## Summary Adds an ADR detailing the context and rationale behind removing importmap and explains how extension developers may go about resolving any issues caused thereafter. See https://github.com/Comfy-Org/ComfyUI_frontend/issues/7267#issuecomment-3650045669 for more details. ┆Issue is synchronized with this [Notion page](https://www.notion.so/PR-7466-docs-add-ADR-on-importmap-removal-decision-2c96d73d3650817599a7e8baad539a94) by [Unito](https://www.unito.io)
4.0 KiB
5. Remove Import Map for Vue Extensions
Date: 2025-12-13
Status
Accepted
Context
ComfyUI frontend previously used a Vite plugin (generateImportMapPlugin) to inject an HTML import map exposing shared modules to extensions. This allowed Vue-based extensions to mark dependencies as external in their Vite configs:
// Extension vite.config.ts (old pattern)
rollupOptions: {
external: ['vue', 'vue-i18n', 'pinia', /^primevue\/?.*/, ...]
}
The import map resolved bare specifiers like import { ref } from 'vue' at runtime by mapping them to pre-built ESM files served from /assets/lib/.

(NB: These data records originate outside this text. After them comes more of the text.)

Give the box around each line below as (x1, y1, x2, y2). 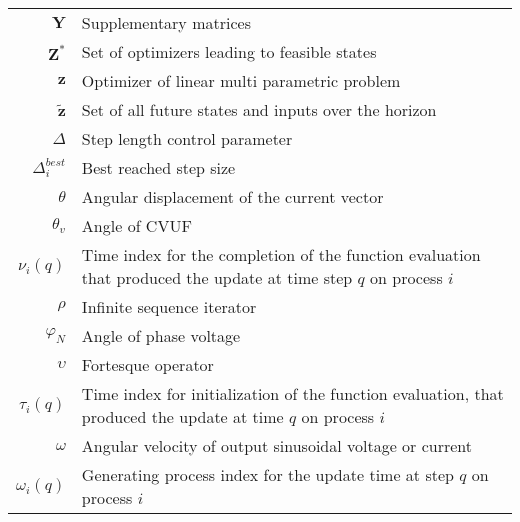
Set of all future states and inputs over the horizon (81, 98, 437, 121)
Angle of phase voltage (81, 324, 241, 347)
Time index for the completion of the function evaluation (81, 243, 481, 266)
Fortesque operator (81, 353, 214, 376)
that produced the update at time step (81, 266, 353, 289)
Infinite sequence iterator (81, 295, 257, 318)
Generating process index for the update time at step (81, 463, 454, 486)
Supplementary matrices (81, 11, 251, 34)

Modules exposed via import map:
vue(vue.esm-browser.prod.js)vue-i18n(vue-i18n.esm-browser.prod.js)primevue/*(all PrimeVue components)@primevue/themes/*@primevue/forms/*
Problems with import map approach:
-
Blocked tree shaking: Vue and PrimeVue loaded as remote modules at runtime, preventing bundler optimizations. The entire Vue runtime was loaded even if only a few APIs were used.
-
Poor code splitting: PrimeVue's component library split into hundreds of small chunks, each requiring a separate network request on mount. This significantly impacted initial page load.
-
Cold start performance: Each externalized module required a separate HTTP request and browser module resolution step. This compounded on lower-end systems and slower networks.
-
Version alignment complexity: Extensions relied on the frontend's Vue version at runtime. Subtle version mismatches between build-time types and runtime code caused debugging difficulties.
-
Incompatible with Cloud distribution: The Cloud deployment model requires fully bundled, optimized assets. Import maps added a layer of indirection incompatible with our CDN and caching strategy.
Decision
Remove the generateImportMapPlugin and require Vue-based extensions to bundle their own Vue instance.
Implementation (PR #6899):
- Deleted
build/plugins/generateImportMapPlugin.ts - Removed plugin configuration from
vite.config.mts - Removed
fast-globdependency used by the plugin
Extension migration path:
- Remove
external: ['vue', ...]from Vite rollup options - Vue and related dependencies will be bundled into the extension output
- No code changes required in extension source files
The import map was already disabled for Cloud builds (PR #6559) before complete removal. Removal aligns all distribution channels on the same bundling strategy.
Consequences
Positive
- Improved page load: Full tree shaking and optimal code splitting now apply to Vue and PrimeVue
- Faster development: No import map generation step; simplified build pipeline
- Better debugging: Extension's bundled Vue matches build-time expectations exactly
- Cloud compatibility: All assets fully bundled and CDN-optimizable
- Consistent behavior: Same bundling strategy across desktop, localhost, and cloud distributions
- Reduced network requests: Fewer module fetches on initial page load
Negative
- Breaking change for existing extensions: Extensions using
external: ['vue']pattern fail with "Failed to resolve module specifier 'vue'" error - Larger extension bundles: Each extension now includes its own Vue instance (~30KB gzipped)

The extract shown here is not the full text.